Most software is 'upwardly compatible' with its later versions. This means that if you were using (say) version 2.0 of a program, then obtain an upgrade to version 3.0, it is in everyone's interests that version 3.0 should be able to use data created with version 2.0. (Often it's also possible to use version 3.0 to save data in version 2.0's format.) In most cases, an IBM version of a program is likely to be more recent than the Apricot version. A typical example is WordPerfect. The last Apricot version was 4.2, while the most widespread IBM version (at date of printing this manual) is 5.1. WP 5.1 can not only read 4.2 files (converting them into 5.1 format as it does so), it can optionally save a new document in 4.2 format. With APEDRIVE you can save or copy such a document to an Apricot disk ... and this may then be taken across the room to the Apricot and loaded into your Apricot copy of 4.2.

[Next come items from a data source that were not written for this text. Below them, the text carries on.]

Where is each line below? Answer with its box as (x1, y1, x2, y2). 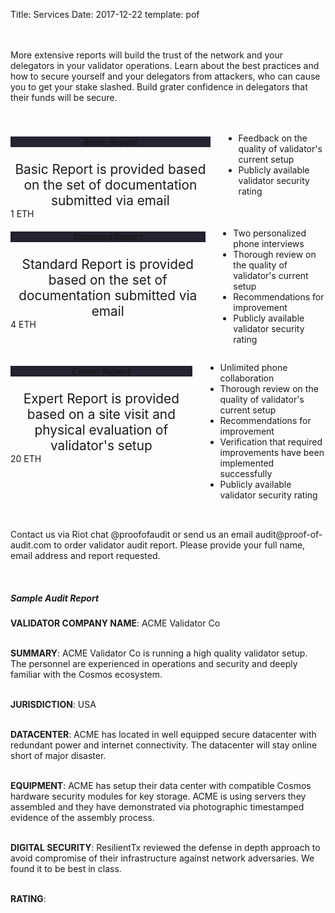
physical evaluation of (34, 421, 169, 438)
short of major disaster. (10, 750, 107, 762)
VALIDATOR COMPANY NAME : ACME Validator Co (10, 617, 221, 629)
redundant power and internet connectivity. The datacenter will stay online (10, 739, 318, 751)
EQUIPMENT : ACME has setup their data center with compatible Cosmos (10, 780, 312, 792)
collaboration (219, 372, 275, 384)
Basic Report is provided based (14, 160, 207, 178)
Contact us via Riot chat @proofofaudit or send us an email (10, 528, 253, 540)

APEDRIVE can be loaded into the IBM PC's resident memory by commanding the program direct. The program is called APEDRIVE.COM, and commanding this will instal it. Thus: C:\ANSIBLE>APEDRIVE [Return] This will produce an installation message in a box, reporting that APEDRIVE has been installed for all floppy drives. (Under no circumstances will APEDRIVE even consider a hard disk for its attentions!) This might sound alarming, but remember that the program takes no action unless it detects an Apricot disk. If the program has already been installed for a particular drive or drives, the APEDRIVE command will report on which drives it's installed for. Commanding APEDRIVE with a disk drive label instals it for the named drive. E.g.: C:\ANSIBLE>APEDRIVE A [Return] ... will instal it for Drive A only (naturally this should be the 3½" drive). Other drive letters may be used, of course. More than one drive at a time may be converted by nominating more drives – for example: C:\ANSIBLE>APEDRIVE AB [Return] We provide a number of specialist options to allow tinkering with the APEDRIVE installation after first loading it. You may never need any of these, so feel free to skip the next indented section!

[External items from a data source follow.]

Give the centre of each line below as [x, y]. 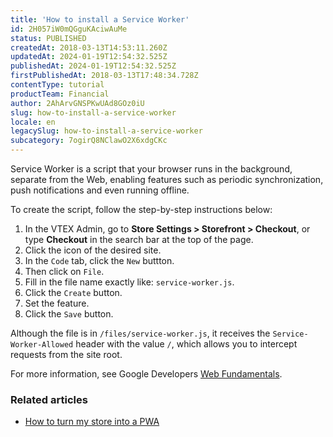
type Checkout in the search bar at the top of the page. [139, 239]
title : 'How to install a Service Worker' [100, 19]
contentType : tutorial [57, 85]
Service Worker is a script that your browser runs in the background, [151, 169]
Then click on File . [64, 271]
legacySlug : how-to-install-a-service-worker [106, 131]
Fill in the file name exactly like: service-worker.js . [129, 282]
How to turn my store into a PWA [92, 422]

You can change APEDRIVE's installation from any particular setting to "all drives" by using an asterisk:
C:\ANSIBLE>APEDRIVE * [Return]
Drives may be selectively installed or "un-installed" by preceding the drive letter(s) with + or - signs. For example:
C:\ANSIBLE>APEDRIVE -B [Return]
... which will "un-instal" Drive B. And:
C:\ANSIBLE>APEDRIVE +B [Return]
... will instal it again. You can combine all these commands for various effects. Here are some examples: C:\ANSIBLE>APEDRIVE *-A [Return] – instal for all drives, then "un-instal" Drive A, leaving any other drives installed. C:\ANSIBLE>APEDRIVE -*+B [Return] – "un-instal" from all drives, re-instal for Drive B alone.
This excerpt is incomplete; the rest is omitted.